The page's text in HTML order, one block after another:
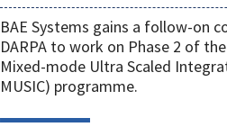
BAE Systems gains a follow-on
DARPA to work on Phase 2 of
Mixed-mode Ultra Scaled
MUSIC) programme.
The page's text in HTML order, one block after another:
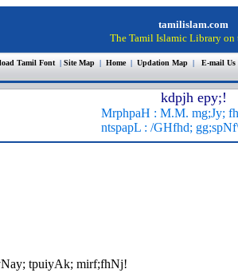
tamilislam.com
The Tamil Islamic Library on
Tamil Font | Site Map| Home | Updation Map| E-mail Us
kdpjh epy;!
MrphpaH : M.M. mg;Jy;
ntspapL : /GHfhd;
tpuiyAk; mirf;fhNj!
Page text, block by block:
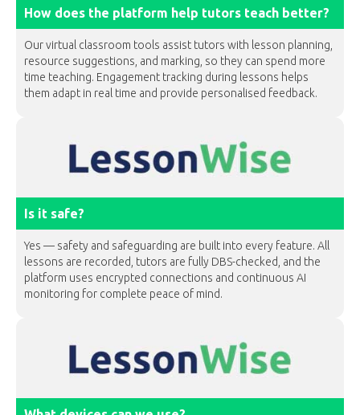
How does the platform help tutors teach better?
Our virtual classroom tools assist tutors with lesson planning,
resource suggestions, and marking, so they can spend more
time teaching. Engagement tracking during lessons helps
them adapt in real time and provide personalised feedback.
Is it safe?
Yes — safety and safeguarding are built into every feature. All
lessons are recorded, tutors are fully DBS-checked, and the
platform uses encrypted connections and continuous AI
monitoring for complete peace of mind.
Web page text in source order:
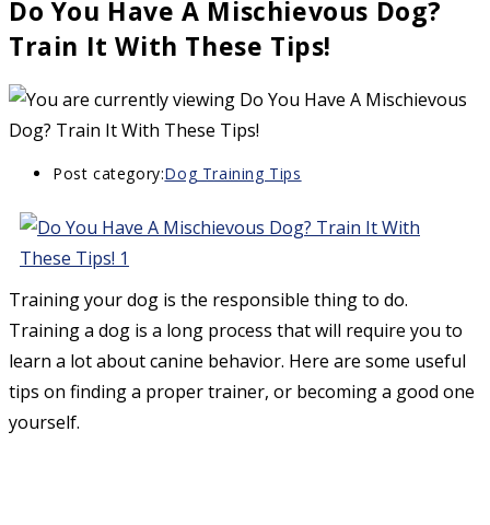
Do You Have A Mischievous Dog?
Train It With These Tips!
Post category:Dog Training Tips
Training your dog is the responsible thing to do.
Training a dog is a long process that will require you to
learn a lot about canine behavior. Here are some useful
tips on finding a proper trainer, or becoming a good one
yourself.
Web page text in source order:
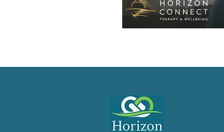
Holistic Health
Emotional Healing
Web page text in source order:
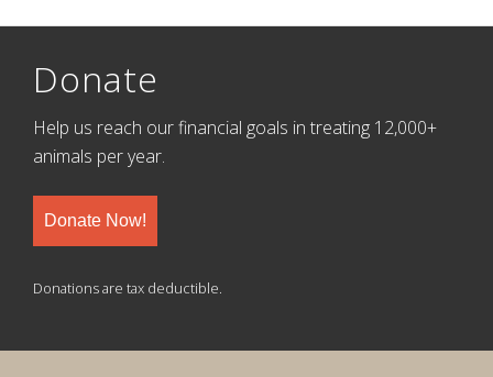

================================

The task:
Word for word, retype all of the data above, but include no pictures.

Response below:
The page's text in HTML order, one block after another:
BAE Systems gains a follow-on
DARPA to work on Phase 2 of
Mixed-mode Ultra Scaled
MUSIC) programme.
The page's text in HTML order, one block after another:
tamilislam.com
The Tamil Islamic Library on
Tamil Font | Site Map| Home | Updation Map| E-mail Us
kdpjh epy;!
MrphpaH : M.M. mg;Jy;
ntspapL : /GHfhd;
tpuiyAk; mirf;fhNj!
Page text, block by block:
How does the platform help tutors teach better?
Our virtual classroom tools assist tutors with lesson planning,
resource suggestions, and marking, so they can spend more
time teaching. Engagement tracking during lessons helps
them adapt in real time and provide personalised feedback.
Is it safe?
Yes — safety and safeguarding are built into every feature. All
lessons are recorded, tutors are fully DBS-checked, and the
platform uses encrypted connections and continuous AI
monitoring for complete peace of mind.
Web page text in source order:
Do You Have A Mischievous Dog?
Train It With These Tips!
Post category:Dog Training Tips
Training your dog is the responsible thing to do.
Training a dog is a long process that will require you to
learn a lot about canine behavior. Here are some useful
tips on finding a proper trainer, or becoming a good one
yourself.
Web page text in source order:
Holistic Health
Emotional Healing
Web page text in source order:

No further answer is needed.